Product Shelf Life in Cold Temperatures

Danspeed1

New member
I just thought of something today when I was freezing my *SS off in my garage. I have a set shelves in my garage devoted to storing my products. Its winter here in NY and I was just wondering if I should be concerned about any of my products making it through the winter. My garage typically finds itself at around 35-40*F, but still gets opened from time to time, so it could find itself at under 20*F for short periods of time.



I have alot of Zaino, P21s, Collinite, Menzerna, Meguiars, 4Star, 3M, Danase, and various off the shelf products.
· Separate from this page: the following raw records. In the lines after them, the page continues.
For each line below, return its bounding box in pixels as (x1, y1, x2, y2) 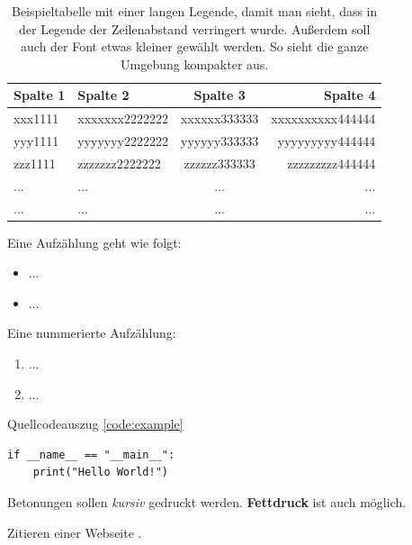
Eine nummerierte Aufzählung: (7, 323, 176, 342)
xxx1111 (13, 109, 59, 128)
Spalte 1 (13, 86, 66, 104)
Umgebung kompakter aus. (121, 54, 269, 73)
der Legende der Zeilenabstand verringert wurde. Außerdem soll (18, 19, 371, 38)
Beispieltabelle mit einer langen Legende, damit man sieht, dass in (11, 2, 378, 20)
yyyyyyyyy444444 (277, 132, 376, 150)
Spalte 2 (77, 86, 130, 104)
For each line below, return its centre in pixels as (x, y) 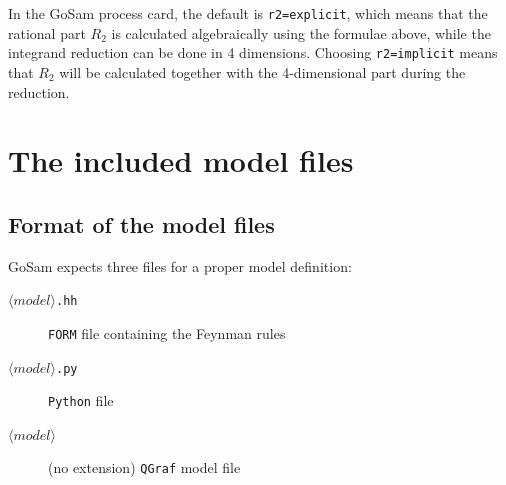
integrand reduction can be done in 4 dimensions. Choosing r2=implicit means (253, 52)
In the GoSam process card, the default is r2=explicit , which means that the (248, 13)
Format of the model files (141, 223)
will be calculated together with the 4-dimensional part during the (262, 71)
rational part (47, 32)
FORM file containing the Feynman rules (167, 332)
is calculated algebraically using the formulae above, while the (301, 32)
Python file (81, 400)
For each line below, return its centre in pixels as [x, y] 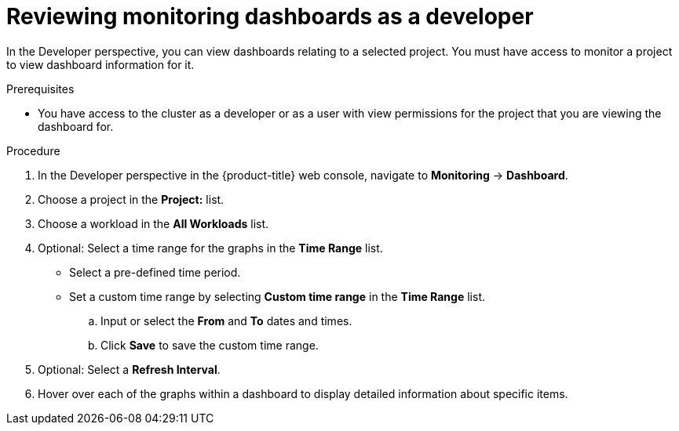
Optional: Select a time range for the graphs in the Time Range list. [210, 248]
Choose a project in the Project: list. [131, 199]
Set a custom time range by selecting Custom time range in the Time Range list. [277, 296]
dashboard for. [76, 126]
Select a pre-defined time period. [155, 272]
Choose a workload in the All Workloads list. [153, 223]
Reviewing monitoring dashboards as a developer [270, 16]
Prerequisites [40, 89]
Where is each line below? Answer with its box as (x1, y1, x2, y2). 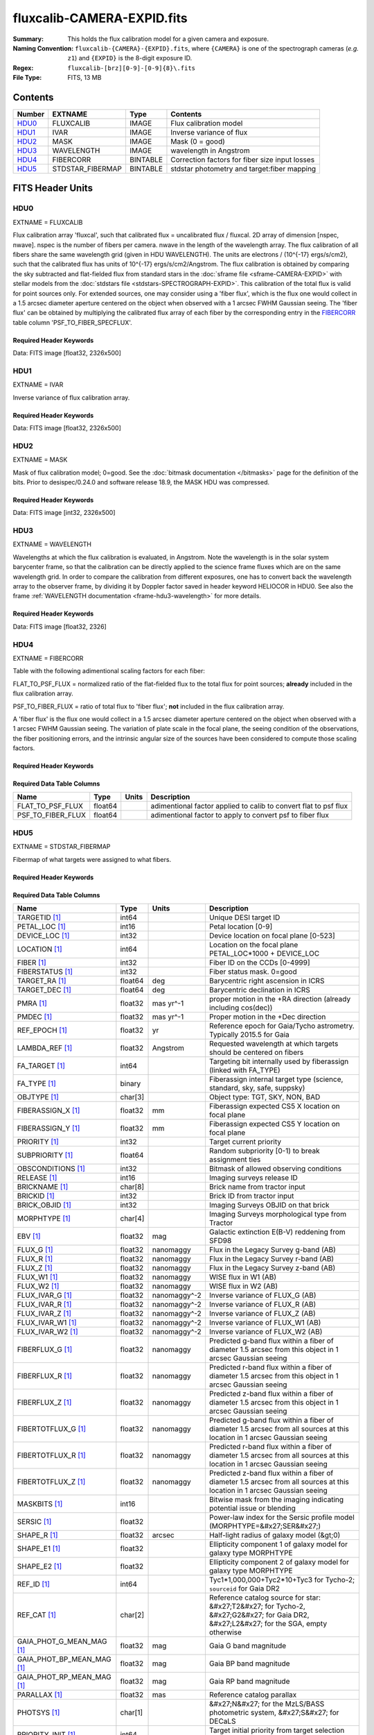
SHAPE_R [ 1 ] (17, 1530, 58, 1540)
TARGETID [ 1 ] (17, 913, 62, 922)
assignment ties (208, 1154, 261, 1164)
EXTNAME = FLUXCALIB (12, 218, 83, 226)
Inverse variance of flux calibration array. (12, 393, 130, 402)
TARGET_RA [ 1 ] (17, 976, 66, 985)
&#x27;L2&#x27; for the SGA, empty (208, 1618, 328, 1628)
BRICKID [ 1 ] (17, 1191, 55, 1201)
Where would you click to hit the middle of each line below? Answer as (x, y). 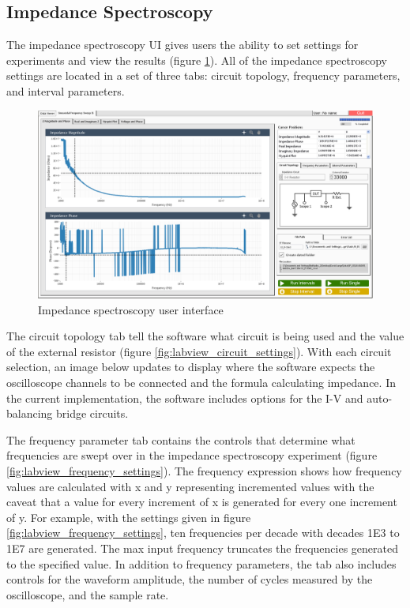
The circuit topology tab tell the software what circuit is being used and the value (205, 336)
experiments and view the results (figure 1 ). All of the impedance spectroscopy (197, 60)
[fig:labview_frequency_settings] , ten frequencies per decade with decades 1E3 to (203, 533)
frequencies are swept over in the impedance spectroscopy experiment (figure (192, 455)
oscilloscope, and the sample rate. (88, 594)
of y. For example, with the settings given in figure (129, 517)
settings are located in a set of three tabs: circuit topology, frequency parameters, (203, 75)
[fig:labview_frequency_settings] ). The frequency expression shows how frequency (204, 471)
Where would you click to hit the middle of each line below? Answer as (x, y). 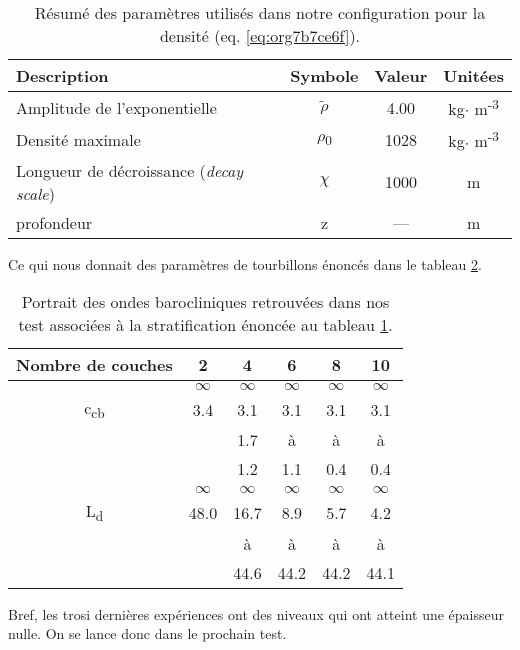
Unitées (473, 75)
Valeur (401, 75)
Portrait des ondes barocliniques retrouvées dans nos (205, 302)
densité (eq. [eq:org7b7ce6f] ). (260, 35)
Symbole (324, 75)
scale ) (35, 193)
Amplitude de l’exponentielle (116, 107)
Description (62, 75)
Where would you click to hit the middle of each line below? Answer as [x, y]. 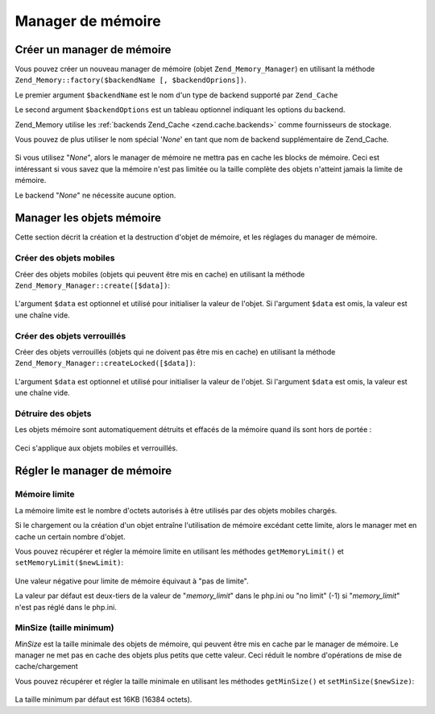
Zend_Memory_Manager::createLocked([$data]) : [106, 363]
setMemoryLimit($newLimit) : [69, 562]
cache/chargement [46, 666]
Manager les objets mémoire [88, 218]
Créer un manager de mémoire [93, 50]
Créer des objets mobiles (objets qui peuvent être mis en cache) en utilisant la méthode [160, 274]
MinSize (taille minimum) [64, 628]
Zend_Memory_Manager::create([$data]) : [93, 285]
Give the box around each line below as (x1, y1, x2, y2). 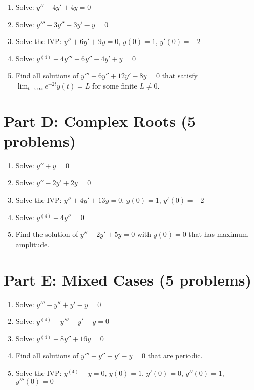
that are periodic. (147, 350, 203, 361)
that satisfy (162, 70, 198, 81)
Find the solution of (15, 229, 78, 240)
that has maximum (188, 229, 248, 240)
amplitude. (15, 239, 50, 249)
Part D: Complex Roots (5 (4, 110, 196, 131)
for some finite (92, 80, 137, 91)
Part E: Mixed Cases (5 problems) (4, 269, 252, 290)
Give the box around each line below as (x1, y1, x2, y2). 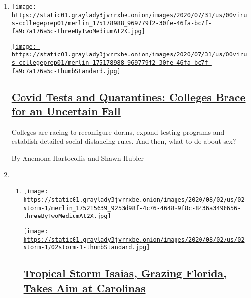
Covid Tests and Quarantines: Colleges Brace (11, 89, 246, 104)
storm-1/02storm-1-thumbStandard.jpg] (23, 244, 150, 251)
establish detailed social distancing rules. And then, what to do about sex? (11, 136, 236, 146)
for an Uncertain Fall (11, 104, 121, 119)
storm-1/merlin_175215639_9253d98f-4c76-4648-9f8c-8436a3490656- (23, 204, 241, 212)
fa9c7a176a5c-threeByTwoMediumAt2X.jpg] (11, 27, 145, 35)
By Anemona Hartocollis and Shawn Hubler (11, 153, 144, 163)
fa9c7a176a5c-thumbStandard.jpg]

I just don't want anything losing its correction or protection properties.



Dan
 
Not all but some products could have adverse consequences if allowed to freeze. Better safe than sorry and bring your products into a more temperate, controlled environment. Especially during these recent cold snaps.
 
bring the more important products (unless you can bring them all in) indoors and put them in a closet or something. i also give them a good shake every few weeks to help keep them from seperating, it certainly won't hurt...
 
Luckily I used the expensive ones about 3 weeks ago so they should be ok. I will move them to the basement tomorrow... thats a consistent 45-50*F and its about the best I will be able to do. Temps in the garage now are hovering around 36-37.... hopefully I didn't mess up my $500+ in products.... their is not words in the english language to discribe my hatred for winter!



DG
 
I'd avoid freezing temps, but I've never had any problems from letting the shop get down to the mid-thirties, did it for years at my previous place, and when I had the door(s) open I'm sure it got colder than that for short periods. I now have the thermostats set at ~45 and that's more than warm enough to keep everything OK.



But warm up polishes, paint cleaners, waxes, clays before using, and warm up the vehicle you're working on too.
 
Well, Unfortunately it had already been under 30*F in the garage.... I know this because a bottle of this old meguiars rubber shine was frozen, and my RMG was funkly lookin; however, all my other stuff was not frozen or separated, it was just cold. I shook everything up really good before moving it to my basement which is 45-50*F at all times. Hopefully I will still have good results next year.



Dan
 
The only thing I have found is seperation. Other than that, I have not had any problems with leaving it in my garage...similar conditions that you experience.
 
I asked a similar question earlier in the winter. I brought it all in and piled it up in my basement. Its much easier to bring it all in and be on the safe side, than take a chance of having your expensive products go south due to avoidable circumstances.
 
craigdt said:
What about really hot weather? Like keeping products in a garage during the summer that gets 100+ degrees?



I've heard (from Bavid B or Lynn P, forget which) that clay can get too-soft from high temps but I've never experienced that. The only product I've had go bad was some Meguiar's #34, which turned thin/clear/useless.



This was in my previous shop, where it got so hot that the overhead door motor would go inop.